Python is more suitable for beginners, with a smooth learning curve and concise syntax; JavaScript is suitable for front-end development, with a steep learning curve and flexible syntax. 1. Python syntax is intuitive and suitable for data science and back-end development. 2. JavaScript is flexible and widely used in front-end and server-side programming.

To run Python code in Sublime Text, you need to install the Python plug-in first, then create a .py file and write the code, and finally press Ctrl B to run the code, and the output will be displayed in the console.

VS Code can run on Windows 8, but the experience may not be great. First make sure the system has been updated to the latest patch, then download the VS Code installation package that matches the system architecture and install it as prompted. After installation, be aware that some extensions may be incompatible with Windows 8 and need to look for alternative extensions or use newer Windows systems in a virtual machine. Install the necessary extensions to check whether they work properly. Although VS Code is feasible on Windows 8, it is recommended to upgrade to a newer Windows system for a better development experience and security.
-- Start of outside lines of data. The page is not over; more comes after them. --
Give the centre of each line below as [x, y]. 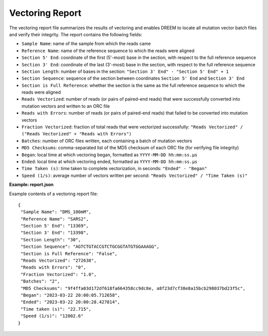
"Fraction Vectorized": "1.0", [59, 274]
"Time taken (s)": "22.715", [56, 309]
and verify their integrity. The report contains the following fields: [76, 34]
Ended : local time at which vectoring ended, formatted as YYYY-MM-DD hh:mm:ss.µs [110, 162]
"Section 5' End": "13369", [55, 226]
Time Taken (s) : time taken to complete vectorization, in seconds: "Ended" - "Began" [114, 168]
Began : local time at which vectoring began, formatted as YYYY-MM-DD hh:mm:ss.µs [110, 155]
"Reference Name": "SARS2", [55, 219]
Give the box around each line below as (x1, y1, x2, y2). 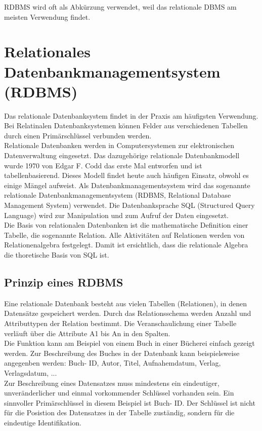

Writing code in Visual Studio Code (VSCode) is simple and easy to use. Just install VSCode, create a project, select a language, create a file, write code, save and run it. The advantages of VSCode include cross-platform, free and open source, powerful features, rich extensions, and lightweight and fast.

Running Python code in Notepad requires the Python executable and NppExec plug-in to be installed. After installing Python and adding PATH to it, configure the command "python" and the parameter "{CURRENT_DIRECTORY}{FILE_NAME}" in the NppExec plug-in to run Python code in Notepad through the shortcut key "F6".